Southeast Asia is also becoming a critical element in Beijing’s geo-economic strategy in light of the growing great-power competition between China and the West. The US anti-dumping probe into Chinese solar panels, its Inflation Reduction Act’s exclusion of ‘foreign entities of concern’ from incentives, and rising American tariffs on Chinese EVs complicate China’s market prospects in the US and increasingly in Europe. Most recently, President Biden announced a new round of tariffs on green products, including batteries and critical minerals. Meanwhile, the EU plans to impose levies as high as 48% on Chinese EVs, with Canada potentially following suit.
With green market access in the West shrinking, China may find major growth potential in Southeast Asia. In the first quarter of 2024, the region saw EV sales double compared to 2023, with Chinese brands holding over 70% of total EV sales. China’s export of solar cells to the region also increased by roughly 12.5% annually from 2019–23. China is also aggressively expanding its EV production in Thailand. Additionally, Beijing views the region as a useful ‘buffer zone’ to nearshore its green-industry supply chains in order to circumvent high Western tariffs. For example, Vietnam and Malaysia, benefiting from a two-year US tariff exemption granted in 2022, have become the world’s second- and third-largest photovoltaic manufacturers, respectively.
Southeast Asia needs an estimated US$1.5 trillion until 2030 to fund its green transition. If BRI 2.0’s green and smaller-scale projects successfully proliferate across the region, China can make a dent in that number while promoting its green standards and norms. However, it remains to be seen whether China can achieve this without exacerbating apprehensions about debt-trap diplomacy or transparency issues, even with the smaller scale of these projects.
Beyond the potential economic benefits for China, however, Beijing is also aware of the geopolitical stakes. And with concerns over US allies, such as the Philippines, and flashpoints like the South China Sea, mainland Southeast Asia – particularly the Greater Mekong area – presents a comparably more favourable environment for China, where it can make use of its geopolitical heft.
China has the financial wherewithal to push back against competing frameworks, such as the US-led Lower Mekong Initiative, through its own various initiatives – including the Lancang–Mekong Cooperation – which are further boosted by major green and energy investments. Indeed, China’s market dominance in grid technologies, investment in power companies, and influence over Mekong water governance could critically shape Southeast Asia’s energy security down the line.

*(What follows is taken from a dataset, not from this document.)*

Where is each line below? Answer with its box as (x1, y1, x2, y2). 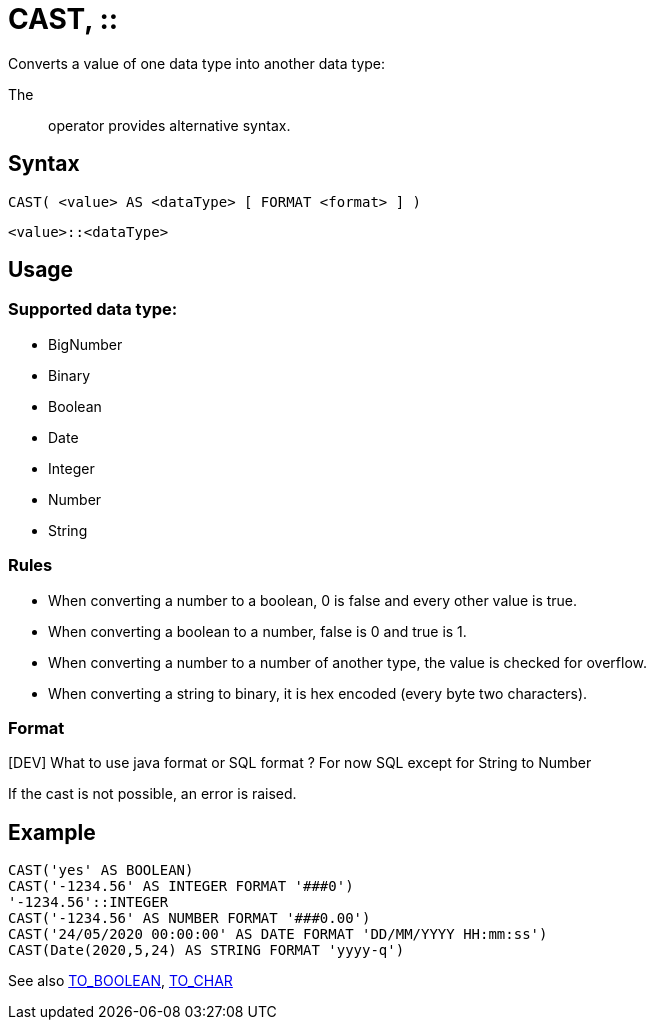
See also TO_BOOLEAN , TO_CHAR (8, 972, 233, 990)
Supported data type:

As Southeast Asian states seek to balance strategic competitive pressures from both China and the West, they need to be cognisant that compartmentalising economic benefits – including from green transition projects – away from geopolitical rivalries is becoming more difficult. Seeking to ‘exploit’ US–China competition to draw in green projects may seem reasonable in the short term but is unlikely to be productive in the long term. Chinese investments in solar production in Malaysia, for instance, face potential suspension following the expiry of the US-granted two-year tariff exemption, while Chinese companies have reportedly requested that Malaysian officials lobby against the US imposing tariffs on products made there by Chinese companies. As the region looks to advance its green transition, it will therefore also need to consider measures to insulate itself against geopolitical pressures.